The top and bottom margins of a poster are 8 cm and the side margins are each 8 cm. If the area of printed material on the poster is fixed at 382 square centimeters, find the dimensions of the poster with the smallest area?
see related questions below
To find the dimensions of the poster with the smallest area, we can start by assuming that the width of the printed material on the poster is x cm.
Given that the top and bottom margins are 8 cm and the side margins are also 8 cm, we can calculate the total width and height of the poster.

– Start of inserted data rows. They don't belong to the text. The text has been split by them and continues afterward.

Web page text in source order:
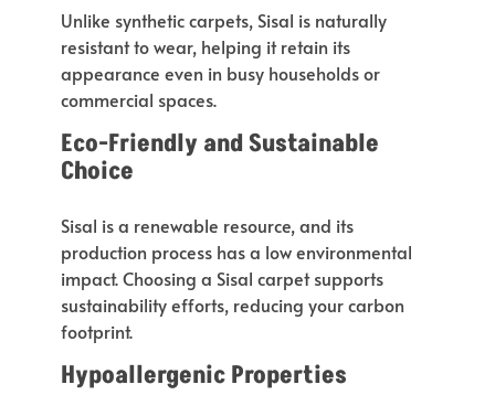
Unlike synthetic carpets, Sisal is naturally
resistant to wear, helping it retain its
appearance even in busy households or
commercial spaces.
Eco-Friendly and Sustainable
Choice
Sisal is a renewable resource, and its
production process has a low environmental
impact.Choosing a Sisal carpet supports
sustainability efforts, reducing your carbon
footprint.
Hypoallergenic Properties

Total width = Printed material width + Left margin + Right margin
Total width = x + 8 + 8 = x + 16 cm
Total height = Printed material height + Top margin + Bottom margin
Total height = 382 / x + 8 + 8 = 382 / x + 16 cm
Now, to find the area of the poster, we multiply the width and height:
Area = Total width × Total height
= (x + 16) × (382 / x + 16)
= 382 + 16x + 6144 / x + 16
To find the dimensions of the poster with the smallest area, we need to find the minimum value of the area. We can do this by finding the derivative of the area function, setting it equal to zero, and solving for x.

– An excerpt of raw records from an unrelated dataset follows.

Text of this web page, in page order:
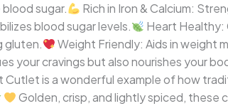
sugar.
Rich in Iron & Calcium:
blood sugar levels.
Heart Healthy:
gluten.
Weight Friendly: Aids in weight
your cravings but also nourishes your
Cutlet is a wonderful example of how
Golden, crisp, and lightly spiced, these

Let's differentiate the area function with respect to x:
d(Area)/dx = 16 - 6144 / (x + 16)^2
Setting the derivative equal to zero:
16 - 6144 / (x + 16)^2 = 0
Rearranging the equation:
6144 / (x + 16)^2 = 16
Multiplying both sides by (x + 16)^2:
6144 = 16(x + 16)^2
Taking the square root of both sides:
√(6144) = 4(x + 16)
Simplifying:
|x + 16| = √(6144) / 4
x + 16 = √(6144) / 4 or x + 16 = -√(6144) / 4
Solving for x:
x = (√(6144) / 4) - 16 or x = (-√(6144) / 4) - 16
Now that we have the value of x, we can substitute it into the formulas for the total width and height to find the dimensions of the poster with the smallest area.